◆ **EXERCISE REQUIREMENTS**:
Within the listing below, how many lines hold "برای"? Reply with that number and no other text.

◆ **SOURCE MATERIAL**:
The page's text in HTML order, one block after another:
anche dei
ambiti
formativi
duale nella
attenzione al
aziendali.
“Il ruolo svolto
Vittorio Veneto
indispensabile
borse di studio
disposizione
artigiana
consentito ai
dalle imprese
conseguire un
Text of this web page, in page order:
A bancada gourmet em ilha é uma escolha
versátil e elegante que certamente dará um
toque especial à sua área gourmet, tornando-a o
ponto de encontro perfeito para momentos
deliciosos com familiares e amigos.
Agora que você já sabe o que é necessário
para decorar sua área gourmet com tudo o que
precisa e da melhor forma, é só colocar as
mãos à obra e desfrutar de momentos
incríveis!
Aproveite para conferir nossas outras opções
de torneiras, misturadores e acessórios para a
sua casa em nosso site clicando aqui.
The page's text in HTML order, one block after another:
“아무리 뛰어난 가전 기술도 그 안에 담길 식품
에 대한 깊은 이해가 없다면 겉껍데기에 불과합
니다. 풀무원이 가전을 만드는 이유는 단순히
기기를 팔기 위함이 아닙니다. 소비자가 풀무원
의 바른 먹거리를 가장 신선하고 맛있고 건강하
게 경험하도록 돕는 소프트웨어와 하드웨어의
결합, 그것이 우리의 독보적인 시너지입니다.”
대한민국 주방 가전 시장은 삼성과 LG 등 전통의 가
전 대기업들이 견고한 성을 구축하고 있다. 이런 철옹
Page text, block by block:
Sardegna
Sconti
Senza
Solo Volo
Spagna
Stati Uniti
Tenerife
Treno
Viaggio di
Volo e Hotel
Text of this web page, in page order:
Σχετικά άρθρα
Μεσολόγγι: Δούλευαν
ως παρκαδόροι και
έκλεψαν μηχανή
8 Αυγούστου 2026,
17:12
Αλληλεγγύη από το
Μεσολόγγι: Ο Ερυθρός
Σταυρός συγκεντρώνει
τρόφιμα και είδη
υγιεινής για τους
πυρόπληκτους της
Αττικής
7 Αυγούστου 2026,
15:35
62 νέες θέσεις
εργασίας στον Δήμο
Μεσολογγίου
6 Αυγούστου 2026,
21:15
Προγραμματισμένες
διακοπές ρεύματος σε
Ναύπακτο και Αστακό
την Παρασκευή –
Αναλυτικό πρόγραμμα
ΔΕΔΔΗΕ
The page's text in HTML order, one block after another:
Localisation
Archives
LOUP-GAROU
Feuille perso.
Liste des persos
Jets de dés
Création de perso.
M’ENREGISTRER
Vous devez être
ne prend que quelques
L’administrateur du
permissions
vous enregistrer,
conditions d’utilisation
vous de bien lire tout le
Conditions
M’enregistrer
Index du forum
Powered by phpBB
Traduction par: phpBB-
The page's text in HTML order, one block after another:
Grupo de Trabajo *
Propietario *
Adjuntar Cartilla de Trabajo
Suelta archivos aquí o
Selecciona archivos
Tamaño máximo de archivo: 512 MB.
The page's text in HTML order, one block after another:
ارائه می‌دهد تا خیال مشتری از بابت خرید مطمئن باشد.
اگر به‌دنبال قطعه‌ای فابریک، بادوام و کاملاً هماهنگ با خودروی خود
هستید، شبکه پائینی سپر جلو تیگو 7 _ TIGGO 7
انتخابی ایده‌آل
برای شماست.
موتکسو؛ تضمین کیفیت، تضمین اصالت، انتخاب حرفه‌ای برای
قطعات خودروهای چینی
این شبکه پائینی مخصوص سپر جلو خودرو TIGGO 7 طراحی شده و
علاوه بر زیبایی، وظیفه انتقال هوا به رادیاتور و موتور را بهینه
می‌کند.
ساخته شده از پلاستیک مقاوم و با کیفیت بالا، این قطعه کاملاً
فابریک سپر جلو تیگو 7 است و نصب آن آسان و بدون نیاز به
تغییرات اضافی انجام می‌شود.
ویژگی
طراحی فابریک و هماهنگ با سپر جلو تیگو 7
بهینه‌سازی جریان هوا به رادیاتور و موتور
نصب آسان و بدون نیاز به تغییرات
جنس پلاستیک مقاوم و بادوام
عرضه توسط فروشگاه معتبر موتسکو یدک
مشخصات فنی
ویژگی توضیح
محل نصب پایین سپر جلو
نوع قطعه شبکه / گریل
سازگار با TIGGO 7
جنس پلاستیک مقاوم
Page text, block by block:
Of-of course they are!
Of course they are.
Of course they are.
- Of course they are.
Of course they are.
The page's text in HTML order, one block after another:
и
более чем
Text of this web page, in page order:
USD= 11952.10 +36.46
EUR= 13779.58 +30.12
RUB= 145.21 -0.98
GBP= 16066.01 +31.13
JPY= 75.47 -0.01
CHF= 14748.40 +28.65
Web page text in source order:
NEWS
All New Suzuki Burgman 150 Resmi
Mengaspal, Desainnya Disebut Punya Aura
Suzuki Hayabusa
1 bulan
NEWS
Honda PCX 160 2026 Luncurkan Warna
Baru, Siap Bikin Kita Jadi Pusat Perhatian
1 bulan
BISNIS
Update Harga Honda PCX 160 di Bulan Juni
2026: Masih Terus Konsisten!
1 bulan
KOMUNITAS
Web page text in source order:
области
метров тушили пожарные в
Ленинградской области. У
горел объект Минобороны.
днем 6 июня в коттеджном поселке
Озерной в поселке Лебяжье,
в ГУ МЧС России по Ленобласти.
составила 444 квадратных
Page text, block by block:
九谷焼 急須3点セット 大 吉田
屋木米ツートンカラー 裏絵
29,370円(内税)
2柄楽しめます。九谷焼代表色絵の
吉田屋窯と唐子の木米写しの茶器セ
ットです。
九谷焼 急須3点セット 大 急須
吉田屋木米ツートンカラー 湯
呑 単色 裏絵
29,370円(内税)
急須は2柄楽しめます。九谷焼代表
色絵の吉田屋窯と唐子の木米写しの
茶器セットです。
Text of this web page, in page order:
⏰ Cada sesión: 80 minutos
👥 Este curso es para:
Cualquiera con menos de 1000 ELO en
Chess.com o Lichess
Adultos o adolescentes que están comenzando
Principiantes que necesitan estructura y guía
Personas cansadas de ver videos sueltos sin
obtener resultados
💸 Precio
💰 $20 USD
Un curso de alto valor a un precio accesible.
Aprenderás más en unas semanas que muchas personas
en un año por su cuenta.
...
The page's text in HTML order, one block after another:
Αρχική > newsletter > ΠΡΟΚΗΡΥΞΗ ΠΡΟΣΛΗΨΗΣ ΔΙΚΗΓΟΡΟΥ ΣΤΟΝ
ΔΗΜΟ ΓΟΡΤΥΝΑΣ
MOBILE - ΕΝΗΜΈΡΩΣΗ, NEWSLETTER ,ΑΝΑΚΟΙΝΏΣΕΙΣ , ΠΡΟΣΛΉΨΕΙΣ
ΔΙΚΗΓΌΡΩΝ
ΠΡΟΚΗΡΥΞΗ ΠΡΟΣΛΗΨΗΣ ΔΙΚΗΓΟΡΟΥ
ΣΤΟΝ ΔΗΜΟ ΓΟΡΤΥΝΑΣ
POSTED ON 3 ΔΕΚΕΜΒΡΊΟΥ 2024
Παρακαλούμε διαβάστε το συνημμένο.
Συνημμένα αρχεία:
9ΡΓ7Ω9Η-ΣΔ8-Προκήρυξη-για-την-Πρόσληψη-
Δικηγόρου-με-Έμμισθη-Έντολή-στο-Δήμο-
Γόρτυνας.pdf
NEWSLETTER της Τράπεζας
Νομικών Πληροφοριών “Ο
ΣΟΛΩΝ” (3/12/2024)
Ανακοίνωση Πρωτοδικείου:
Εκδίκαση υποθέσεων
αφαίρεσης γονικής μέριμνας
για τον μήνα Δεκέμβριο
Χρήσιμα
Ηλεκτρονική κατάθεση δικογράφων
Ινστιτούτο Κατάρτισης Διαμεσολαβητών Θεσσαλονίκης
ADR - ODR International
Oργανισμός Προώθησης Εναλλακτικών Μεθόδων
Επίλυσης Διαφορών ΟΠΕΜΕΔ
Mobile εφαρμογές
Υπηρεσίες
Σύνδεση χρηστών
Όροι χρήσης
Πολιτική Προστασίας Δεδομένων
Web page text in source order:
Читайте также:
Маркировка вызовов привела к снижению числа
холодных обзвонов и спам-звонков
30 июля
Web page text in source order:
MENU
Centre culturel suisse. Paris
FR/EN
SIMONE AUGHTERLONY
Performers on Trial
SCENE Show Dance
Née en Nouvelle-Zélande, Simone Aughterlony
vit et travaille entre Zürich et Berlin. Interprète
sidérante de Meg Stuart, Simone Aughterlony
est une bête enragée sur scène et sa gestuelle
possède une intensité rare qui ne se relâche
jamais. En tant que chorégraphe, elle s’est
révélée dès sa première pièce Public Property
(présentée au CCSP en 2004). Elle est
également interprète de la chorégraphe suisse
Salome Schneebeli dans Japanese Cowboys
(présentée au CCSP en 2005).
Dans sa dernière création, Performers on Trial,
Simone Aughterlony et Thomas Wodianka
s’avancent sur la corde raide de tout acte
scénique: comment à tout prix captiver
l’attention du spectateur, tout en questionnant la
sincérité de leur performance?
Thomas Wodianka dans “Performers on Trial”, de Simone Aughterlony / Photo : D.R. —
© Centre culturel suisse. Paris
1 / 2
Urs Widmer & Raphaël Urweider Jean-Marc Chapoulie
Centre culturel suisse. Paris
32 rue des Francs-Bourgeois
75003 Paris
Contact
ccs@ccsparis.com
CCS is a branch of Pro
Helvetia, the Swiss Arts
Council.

◆ **EXERCISE SOLUTION**:
2